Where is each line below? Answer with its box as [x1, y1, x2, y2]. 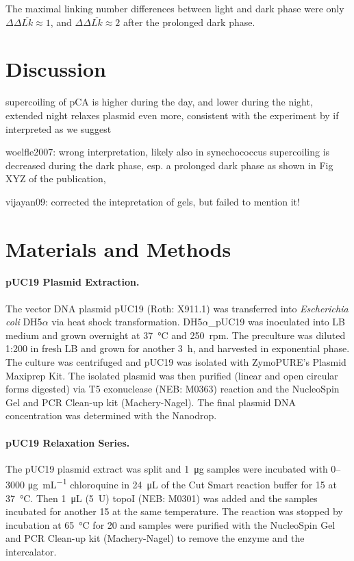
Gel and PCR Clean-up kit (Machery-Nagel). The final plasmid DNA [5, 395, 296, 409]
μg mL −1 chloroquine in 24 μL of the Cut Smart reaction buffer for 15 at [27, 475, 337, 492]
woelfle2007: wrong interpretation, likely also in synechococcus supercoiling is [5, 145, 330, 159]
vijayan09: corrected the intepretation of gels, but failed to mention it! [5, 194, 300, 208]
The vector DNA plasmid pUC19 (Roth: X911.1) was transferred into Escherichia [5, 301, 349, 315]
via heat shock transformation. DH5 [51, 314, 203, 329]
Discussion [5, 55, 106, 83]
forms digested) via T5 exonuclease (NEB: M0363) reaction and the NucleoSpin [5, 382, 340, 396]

==

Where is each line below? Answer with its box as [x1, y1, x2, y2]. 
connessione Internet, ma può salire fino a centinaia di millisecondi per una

--

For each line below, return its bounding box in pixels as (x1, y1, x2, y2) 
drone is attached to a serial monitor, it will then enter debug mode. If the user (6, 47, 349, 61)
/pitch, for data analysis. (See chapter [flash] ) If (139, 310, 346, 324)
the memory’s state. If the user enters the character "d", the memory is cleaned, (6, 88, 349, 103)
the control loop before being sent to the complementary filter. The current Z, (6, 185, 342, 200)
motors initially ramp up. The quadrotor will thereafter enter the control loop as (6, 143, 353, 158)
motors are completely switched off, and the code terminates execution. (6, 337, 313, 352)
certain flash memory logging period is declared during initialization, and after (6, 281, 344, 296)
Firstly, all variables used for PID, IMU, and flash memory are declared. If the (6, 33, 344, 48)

» WHAT YOU SHOULD DO: Of the entries listed above, reproduce only the lines starting at the line containing "motors initially ramp" and ending at the line containing "Firstly, all variables". Include both, exactly as they stand.

» RESULT OF THE TASK:
motors initially ramp up. The quadrotor will thereafter enter the control loop as (6, 143, 353, 158)
motors are completely switched off, and the code terminates execution. (6, 337, 313, 352)
certain flash memory logging period is declared during initialization, and after (6, 281, 344, 296)
Firstly, all variables used for PID, IMU, and flash memory are declared. If the (6, 33, 344, 48)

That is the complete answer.